### Provided entries
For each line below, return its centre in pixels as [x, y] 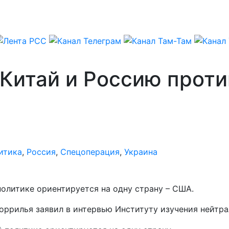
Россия [41, 152]
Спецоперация [90, 152]
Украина [141, 152]
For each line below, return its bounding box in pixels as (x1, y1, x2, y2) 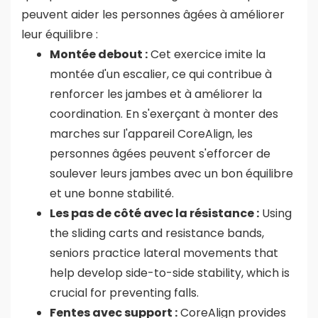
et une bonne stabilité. (50, 185, 174, 202)
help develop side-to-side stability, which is (50, 264, 290, 281)
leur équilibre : (21, 26, 98, 43)
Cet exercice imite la (148, 45, 265, 62)
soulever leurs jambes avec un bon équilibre (50, 165, 293, 182)
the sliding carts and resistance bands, (50, 224, 264, 241)
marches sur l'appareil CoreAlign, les (50, 125, 253, 142)
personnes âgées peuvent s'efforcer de (50, 145, 270, 162)
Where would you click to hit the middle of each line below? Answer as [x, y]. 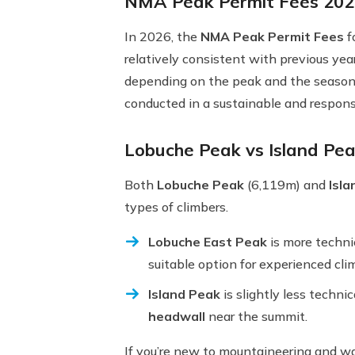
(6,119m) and [286, 185]
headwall [177, 316]
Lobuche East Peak [208, 242]
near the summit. [256, 316]
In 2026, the [162, 36]
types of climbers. [176, 207]
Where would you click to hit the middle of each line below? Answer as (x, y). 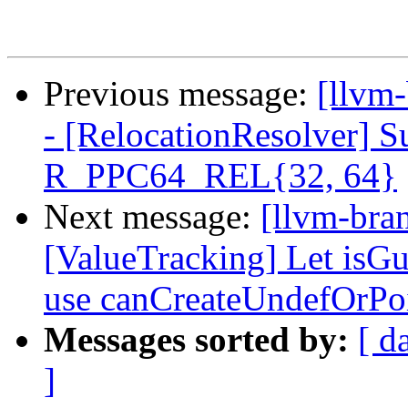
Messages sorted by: (196, 340)
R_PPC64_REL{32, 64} (220, 176)
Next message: (152, 217)
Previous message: (180, 94)
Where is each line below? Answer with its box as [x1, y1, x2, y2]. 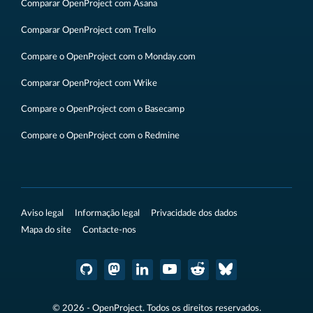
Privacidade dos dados [151, 209, 238, 217]
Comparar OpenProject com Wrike [21, 78, 157, 87]
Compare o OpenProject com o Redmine [21, 131, 180, 140]
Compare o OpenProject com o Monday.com [21, 52, 196, 61]
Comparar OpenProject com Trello [21, 26, 156, 35]
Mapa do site [21, 226, 71, 234]
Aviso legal [21, 209, 64, 217]
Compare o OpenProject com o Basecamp [21, 105, 184, 114]
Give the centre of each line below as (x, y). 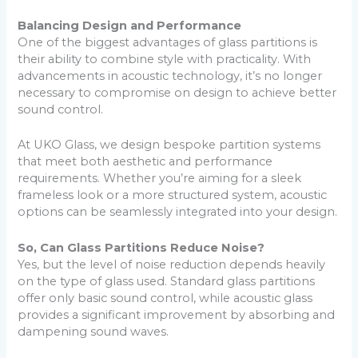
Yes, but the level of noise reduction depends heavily (172, 264)
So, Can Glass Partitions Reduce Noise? (141, 247)
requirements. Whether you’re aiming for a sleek (160, 179)
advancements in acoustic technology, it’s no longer (170, 76)
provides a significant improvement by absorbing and (177, 314)
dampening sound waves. (93, 331)
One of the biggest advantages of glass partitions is (168, 43)
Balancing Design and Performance (130, 26)
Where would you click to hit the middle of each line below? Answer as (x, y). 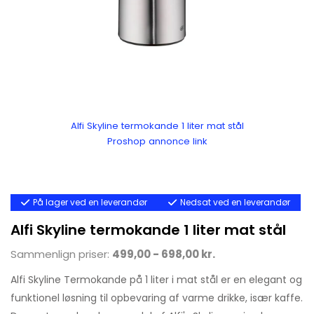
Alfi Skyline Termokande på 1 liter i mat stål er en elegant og (156, 279)
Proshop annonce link (157, 141)
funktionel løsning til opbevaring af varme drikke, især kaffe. (157, 298)
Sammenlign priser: (61, 254)
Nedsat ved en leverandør (235, 202)
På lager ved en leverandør (90, 202)
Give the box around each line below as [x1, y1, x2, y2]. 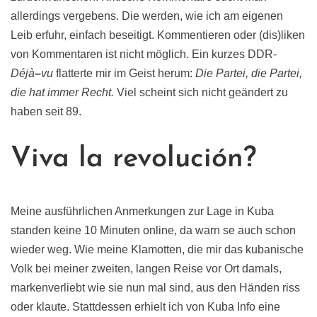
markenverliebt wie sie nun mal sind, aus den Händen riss [11, 282, 300, 294]
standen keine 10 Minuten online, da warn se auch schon [11, 224, 296, 237]
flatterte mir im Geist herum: [53, 67, 195, 80]
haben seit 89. [11, 105, 81, 118]
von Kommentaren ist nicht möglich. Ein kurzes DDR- [11, 48, 277, 61]
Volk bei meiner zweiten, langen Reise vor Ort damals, [11, 263, 282, 275]
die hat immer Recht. [11, 86, 114, 99]
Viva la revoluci [11, 145, 212, 174]
######
Problem ▸ For the entries above, print exactly the lines between the one with "Aviso legal [21, 209, 64, 217]" and the one with "So, Can Glass", inclusive, with no pictures.

Result below ▸
Aviso legal [21, 209, 64, 217]
Compare o OpenProject com o Basecamp [21, 105, 184, 114]
Give the centre of each line below as (x, y). 
Yes, but the level of noise reduction depends heavily (172, 264)
So, Can Glass Partitions Reduce Noise? (141, 247)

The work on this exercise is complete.